**Task description:**
Every line of the records that holds the word "queries" should be copied.

== Records for processing

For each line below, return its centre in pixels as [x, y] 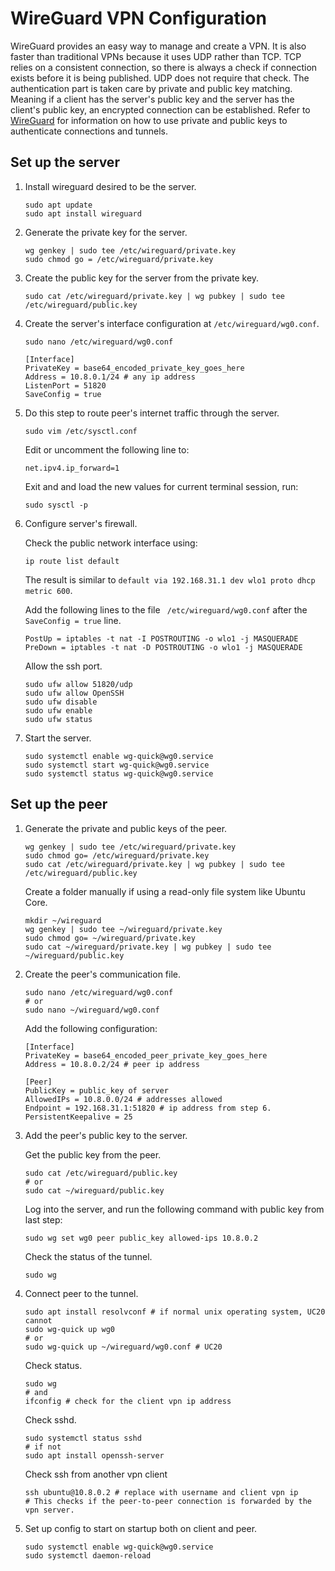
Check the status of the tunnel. [88, 1256]
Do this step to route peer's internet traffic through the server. [152, 413]
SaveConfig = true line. [73, 620]
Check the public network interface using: [111, 543]
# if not [43, 1447]
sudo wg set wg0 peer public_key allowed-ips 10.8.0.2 [141, 1238]
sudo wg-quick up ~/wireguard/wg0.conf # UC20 [123, 1347]
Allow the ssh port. [63, 666]
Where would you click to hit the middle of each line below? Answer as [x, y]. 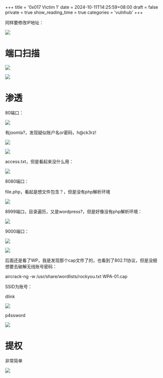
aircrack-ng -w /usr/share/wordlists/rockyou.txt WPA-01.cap [66, 276]
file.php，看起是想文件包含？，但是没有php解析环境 [58, 192]
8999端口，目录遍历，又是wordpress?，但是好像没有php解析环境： [74, 211]
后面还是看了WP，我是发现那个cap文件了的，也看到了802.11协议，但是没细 [81, 260]
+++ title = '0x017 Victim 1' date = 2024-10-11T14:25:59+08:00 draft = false [82, 7]
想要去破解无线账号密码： [31, 266]
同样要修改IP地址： [24, 22]
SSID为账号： [19, 287]
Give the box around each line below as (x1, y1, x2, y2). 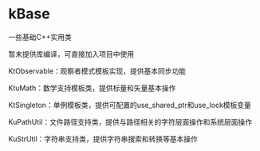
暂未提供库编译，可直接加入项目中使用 (8, 49, 134, 58)
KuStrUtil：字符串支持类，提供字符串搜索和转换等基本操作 (8, 133, 198, 144)
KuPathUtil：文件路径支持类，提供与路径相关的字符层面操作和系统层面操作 (8, 117, 253, 126)
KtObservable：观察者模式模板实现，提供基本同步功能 (8, 66, 187, 76)
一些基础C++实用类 (8, 32, 72, 42)
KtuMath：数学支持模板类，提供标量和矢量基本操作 (8, 83, 176, 93)
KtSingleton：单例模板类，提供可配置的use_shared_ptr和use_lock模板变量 (8, 100, 251, 109)
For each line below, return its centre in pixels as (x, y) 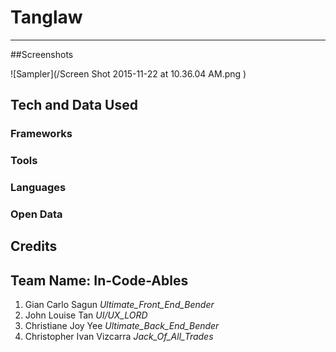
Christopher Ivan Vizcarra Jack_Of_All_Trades (119, 337)
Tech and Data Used (74, 105)
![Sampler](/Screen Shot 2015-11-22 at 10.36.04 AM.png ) (128, 73)
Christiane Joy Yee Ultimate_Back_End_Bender (122, 326)
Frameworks (41, 134)
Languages (38, 188)
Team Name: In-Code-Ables (99, 280)
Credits (34, 246)
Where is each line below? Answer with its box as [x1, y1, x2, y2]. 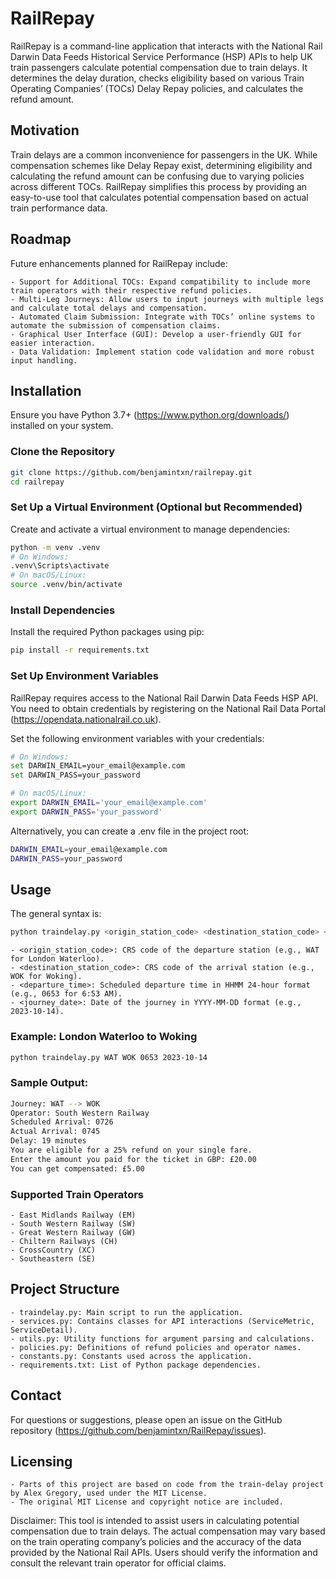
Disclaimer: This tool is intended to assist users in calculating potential [10, 1515, 300, 1527]
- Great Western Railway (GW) [10, 1228, 137, 1238]
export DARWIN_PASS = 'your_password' [10, 807, 163, 817]
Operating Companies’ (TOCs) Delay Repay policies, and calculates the [10, 82, 304, 94]
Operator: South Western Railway [10, 1108, 150, 1118]
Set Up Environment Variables [10, 669, 159, 683]
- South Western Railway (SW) [10, 1219, 137, 1229]
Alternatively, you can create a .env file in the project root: [10, 825, 250, 837]
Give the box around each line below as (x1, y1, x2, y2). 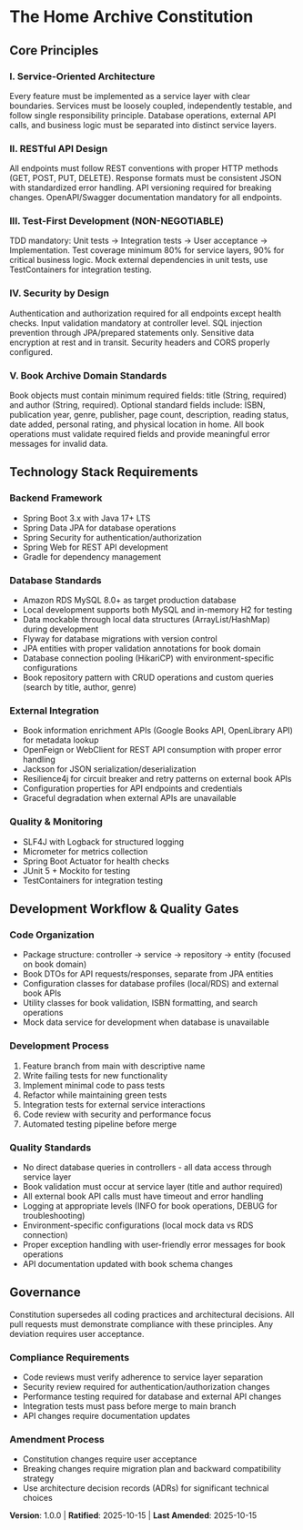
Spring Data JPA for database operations (22, 522, 177, 533)
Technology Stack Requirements (9, 464, 198, 480)
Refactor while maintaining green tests (22, 1089, 167, 1100)
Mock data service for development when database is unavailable (22, 1017, 270, 1028)
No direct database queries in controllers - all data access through (22, 1161, 272, 1172)
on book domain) (22, 958, 87, 970)
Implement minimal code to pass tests (22, 1079, 166, 1090)
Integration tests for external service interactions (22, 1099, 207, 1110)
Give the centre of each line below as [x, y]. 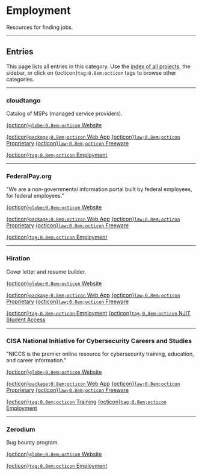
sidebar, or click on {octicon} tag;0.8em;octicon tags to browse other [91, 72]
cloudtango [23, 100]
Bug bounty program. [33, 442]
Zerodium [21, 429]
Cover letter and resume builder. [46, 271]
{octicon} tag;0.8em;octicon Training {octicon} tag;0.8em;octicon [87, 401]
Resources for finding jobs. [40, 27]
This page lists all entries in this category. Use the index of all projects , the [98, 66]
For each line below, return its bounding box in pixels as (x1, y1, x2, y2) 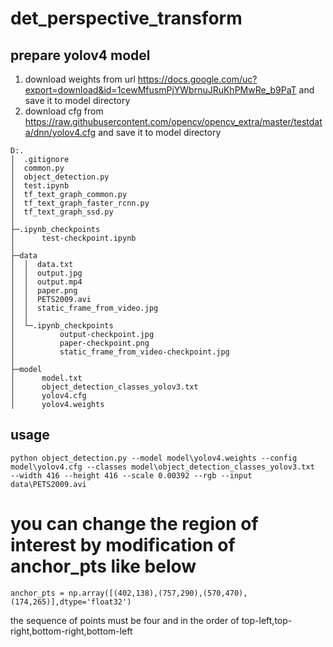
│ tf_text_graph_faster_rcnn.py (10, 198, 150, 208)
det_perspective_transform (10, 7, 243, 30)
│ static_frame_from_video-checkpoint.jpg (10, 347, 230, 357)
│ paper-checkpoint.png (10, 338, 150, 348)
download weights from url (24, 73, 136, 85)
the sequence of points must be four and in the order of (10, 614, 240, 626)
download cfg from (24, 105, 104, 117)
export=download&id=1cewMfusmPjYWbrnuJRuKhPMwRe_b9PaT (24, 84, 297, 96)
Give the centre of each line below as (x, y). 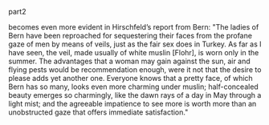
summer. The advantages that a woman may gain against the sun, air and (129, 61)
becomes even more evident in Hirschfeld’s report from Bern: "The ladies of (134, 27)
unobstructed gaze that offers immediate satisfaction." (98, 112)
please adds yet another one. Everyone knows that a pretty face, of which (130, 78)
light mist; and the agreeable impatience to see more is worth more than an (132, 104)
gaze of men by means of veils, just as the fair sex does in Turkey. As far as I (135, 44)
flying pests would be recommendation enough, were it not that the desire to (135, 70)
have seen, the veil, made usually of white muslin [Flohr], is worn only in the (134, 52)
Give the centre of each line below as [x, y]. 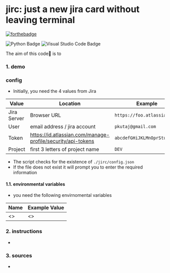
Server [16, 119]
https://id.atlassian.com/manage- [70, 135]
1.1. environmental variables [35, 184]
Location [70, 103]
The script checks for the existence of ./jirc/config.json [73, 162]
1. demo [15, 67]
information [25, 173]
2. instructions [24, 232]
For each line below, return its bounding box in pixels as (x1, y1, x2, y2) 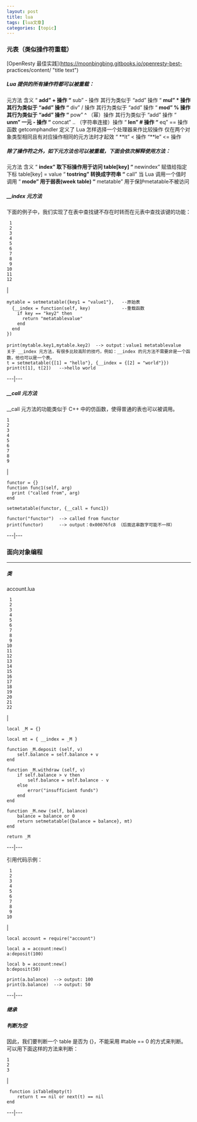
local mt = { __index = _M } (6, 736, 78, 742)
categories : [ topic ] (6, 25, 57, 31)
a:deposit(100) (6, 951, 44, 957)
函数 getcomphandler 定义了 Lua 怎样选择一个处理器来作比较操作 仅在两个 (6, 125, 185, 132)
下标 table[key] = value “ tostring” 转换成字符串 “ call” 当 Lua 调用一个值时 (6, 171, 186, 178)
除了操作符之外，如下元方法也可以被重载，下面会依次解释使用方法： (6, 148, 171, 155)
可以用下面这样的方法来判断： (6, 1045, 78, 1052)
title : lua (6, 14, 33, 20)
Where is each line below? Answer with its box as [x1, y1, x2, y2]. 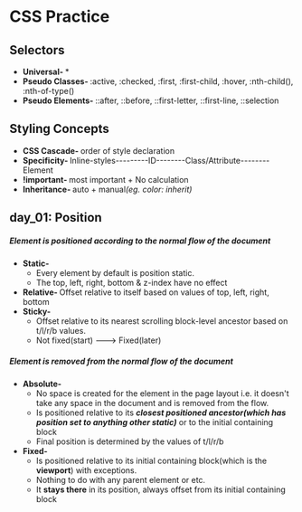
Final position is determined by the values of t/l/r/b [35, 436, 224, 447]
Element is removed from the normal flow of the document [9, 356, 233, 366]
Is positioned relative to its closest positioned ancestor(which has [35, 407, 287, 418]
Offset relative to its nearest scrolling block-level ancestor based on [35, 316, 288, 327]
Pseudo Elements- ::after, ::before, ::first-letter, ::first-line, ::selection [22, 95, 279, 106]
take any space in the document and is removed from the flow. [35, 398, 269, 409]
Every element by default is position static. [35, 268, 194, 279]
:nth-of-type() [22, 86, 75, 96]
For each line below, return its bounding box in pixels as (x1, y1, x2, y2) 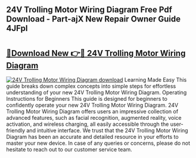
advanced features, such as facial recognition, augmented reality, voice (6, 114, 182, 121)
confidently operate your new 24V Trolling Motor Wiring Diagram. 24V (6, 101, 179, 109)
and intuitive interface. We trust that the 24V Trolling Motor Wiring (26, 127, 189, 134)
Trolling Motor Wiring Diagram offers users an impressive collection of (6, 108, 179, 115)
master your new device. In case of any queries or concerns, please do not (6, 140, 191, 147)
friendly (6, 127, 26, 134)
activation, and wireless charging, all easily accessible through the (6, 120, 169, 128)
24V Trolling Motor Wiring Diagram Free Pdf (6, 5, 173, 15)
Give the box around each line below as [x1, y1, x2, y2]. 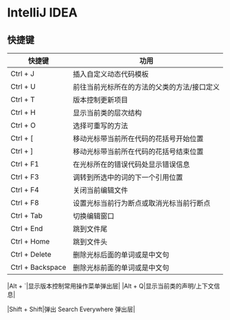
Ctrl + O [10, 120, 36, 130]
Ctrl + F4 [10, 185, 39, 194]
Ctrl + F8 [10, 198, 39, 207]
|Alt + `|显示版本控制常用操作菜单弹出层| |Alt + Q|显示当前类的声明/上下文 [7, 282, 214, 290]
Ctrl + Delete [10, 250, 51, 259]
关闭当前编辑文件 [73, 186, 128, 195]
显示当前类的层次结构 [73, 108, 142, 118]
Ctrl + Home [10, 237, 50, 246]

====

**Answer for the task:**
No direct database queries in controllers - all data access through (22, 1161, 272, 1172)
master your new device. In case of any queries or concerns, please do not (6, 140, 191, 147)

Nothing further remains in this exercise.